そして鉛筆で書く習慣が付いている人は、消しゴムで簡単に消せるので、書きながら修正していく習慣が身についていくことでしょう。
ワープロソフトなどパソコンで文字を入力する時代ですから、どちらでもよいのかもしれませんが、万年筆で論文を書いたり、手紙を書いたりできるということは、やはり意味があることではないかという気もします。

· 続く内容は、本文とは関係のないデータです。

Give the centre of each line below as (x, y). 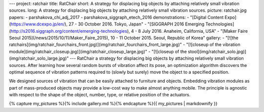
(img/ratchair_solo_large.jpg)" (39, 58)
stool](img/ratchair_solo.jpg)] (217, 51)
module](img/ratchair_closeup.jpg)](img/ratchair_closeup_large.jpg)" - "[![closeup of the (98, 51)
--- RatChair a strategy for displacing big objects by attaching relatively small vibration (157, 58)
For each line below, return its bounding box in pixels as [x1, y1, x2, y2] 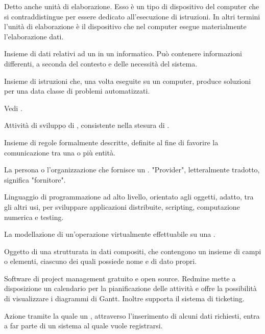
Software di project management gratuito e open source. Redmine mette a [4, 273, 236, 283]
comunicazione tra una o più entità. [4, 147, 115, 158]
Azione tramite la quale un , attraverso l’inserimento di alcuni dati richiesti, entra [4, 310, 260, 321]
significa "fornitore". [4, 174, 66, 185]
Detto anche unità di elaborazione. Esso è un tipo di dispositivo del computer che [4, 1, 259, 11]
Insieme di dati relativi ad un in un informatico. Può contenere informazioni [4, 48, 242, 59]
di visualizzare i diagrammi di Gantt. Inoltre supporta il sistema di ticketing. [4, 293, 245, 304]
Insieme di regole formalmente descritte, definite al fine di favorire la [4, 137, 219, 147]
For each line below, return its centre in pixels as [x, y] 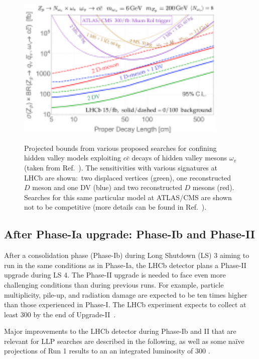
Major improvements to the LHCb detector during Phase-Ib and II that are [120, 331]
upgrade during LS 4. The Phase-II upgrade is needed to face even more [115, 275]
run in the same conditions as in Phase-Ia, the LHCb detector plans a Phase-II [125, 265]
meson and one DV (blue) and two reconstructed [107, 187]
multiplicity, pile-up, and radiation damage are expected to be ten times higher [126, 294]
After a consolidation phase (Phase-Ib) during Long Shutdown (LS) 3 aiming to [127, 255]
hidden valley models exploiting [73, 158]
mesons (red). [213, 187]
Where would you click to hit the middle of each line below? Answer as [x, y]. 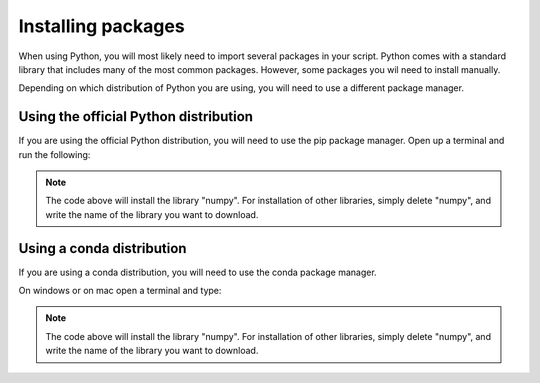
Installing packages [101, 26]
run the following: [54, 154]
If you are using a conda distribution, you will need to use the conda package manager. [197, 272]
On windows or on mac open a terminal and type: [120, 291]
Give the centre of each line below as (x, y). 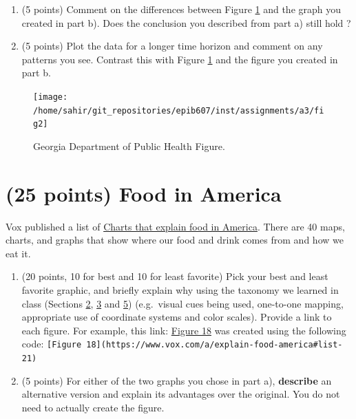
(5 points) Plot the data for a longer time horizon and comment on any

私のモーツァルトのCDのジャケットは、坂口紀良先生のガラス絵を使わせていただいています。
ガラス絵は、鏡の裏に回って乗せていく感じで、すべて逆から書いていかれる独特の手法です。
まさに即興の世界、書き直しや訂正は一切ききません。坂口先生はフランスにいらして、独自の世界を築いてこられ、日本にもたくさんのファンをお持ちです。
演奏も1回の勝負、まさに万年筆やガラス絵の世界と言えましょう。

コメント

  1. yuko より:

    先日、学生と話していたら、万年筆と急須を使ったことがない人がほとんどでした。
    ボールペンとシャーペンとペットボトルのお茶だそうです。
    そうかと思うと知り合いの男性で、いつも巻紙に筆で手紙を書く人がいます。彼曰く、字が下手でもうまく見える、というのがその理由だそうです。

  2. nishisan より:

    フランスと万年筆、
    そうでしたか。
    久元さんの思いが良く分かります。
    受験生は今、
    鉛筆よりもボールペンの時代だと
    思い込んでいました。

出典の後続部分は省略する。